Für gewöhnlich wächst eine Stadt mit der Zeit und entwickelt sich ständig weiter – es ist ein dynamischer Prozess, in dem es immer wieder zu Umwälzungen kommt: Üblicherweise ist das Budget einer Kommune stark begrenzt und bei jeder Stadtplanung müssen Kompromisse eingegangen werden. Wenn der Stadtkasse Geld für Investitionen zu Verfügung steht, wird gegebenenfalls abgerissen und nachgebessert.
Stadtteil nach Maß
Auf Franklin ist die Lage völlig verschieden – denn das Ziel ist ein moderner Stadtteil nach Maß, der in nur wenigen Jahren verwirklich werden soll. Angestrebt sind weitläufige, parkähnliche Grünflächen, klimafreundliche Mobilität und eine bunt gemischte Bevölkerung: Wohnen für jung und alt, arm und reich, zur Miete und zum Eigentumserwerb.
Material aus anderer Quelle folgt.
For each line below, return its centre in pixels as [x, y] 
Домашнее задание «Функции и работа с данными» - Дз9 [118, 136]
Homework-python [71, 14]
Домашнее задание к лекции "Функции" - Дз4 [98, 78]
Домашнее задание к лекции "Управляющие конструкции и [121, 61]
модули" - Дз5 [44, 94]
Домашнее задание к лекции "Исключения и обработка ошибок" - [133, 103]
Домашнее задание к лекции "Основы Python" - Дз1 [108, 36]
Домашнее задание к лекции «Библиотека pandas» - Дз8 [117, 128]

Die Herausforderung ist riesig: Bei der Planung muss eine Unmenge an Details berücksichtigt werden. Das Konzept soll haargenau ineinandergreifen. Wenn dabei Fehler gemacht werden, wird das nicht nur richtig teuer – Korrekturen im Nachhinein werden sich auch als außergewöhnlich aufwändig gestalten.
Wichtig ist vor allem eine durchmischte Bevölkerungsstruktur. Es müssen attraktive Angebote für alle Altersklassen vorhanden sein,
sagt Dr. Konrad Hummel. In vielen Planstädten drohe beispielsweise eine Überalterung der Bevölkerung, etwa weil zu wenige junge Familien nachziehen. Demnach müsse von Anfang an genau abgestimmt werden, welche Interessen man berücksichtigen will und muss.
Stadtentwicklung erleben
Daher lege man von Beginn an viel wert darauf, die Stadtgesellschaft in den Entwicklungsprozess miteinzubeziehen:
Wir wollen eine lebendige Baustelle.
Die Mannheimerinnen und Mannheimer sollen nicht abrupt vor einen vollendeten Stadtteil gestellt werden – sondern mitverfolgen können, wie sich die Architektur wandelt. Dabei dürften einige Gebäude laut Dr. Hummel „gerne noch etwas brach aussehen“:
Man soll die Veränderung erleben können.
So haben etwa die US-amerikanischen Wohngebäude auf Franklin derzeit allesamt die gleiche Höhe. Hier soll durch Neubauten variiert werden. Bestandsgebäude werden zum Teil erhalten und modernisiert – auch hierbei gilt das Konzept „erhalten und verändern“.
Die Baustellen selbst dürfen aus versicherungstechnischen Gründen nicht ohne Aufsicht betreten werden – das Sportareal „Franklin Field“ hingegen schon. Seit vergangenem Samstag kann jeder Interessierte sich selbst ein Bild vor Ort machen. Der „verbotene Bereich“ ist durch einen Bauzaun abgetrennt.
Zur Eröffnung wurden einige Baustellenführungen angeboten. Das Publikum war bunt durchmischt. Auffällig dabei: Viele Familien hatten ihre Kinder dabei. Außerdem gab es live-Musik und einige gastronomische Angebote – das wird allerdings vorläufig die Ausnahme bleiben. Abseits von Veranstaltungen müssen sich Gäste vorerst selbst um ihre Verpflegung kümmern.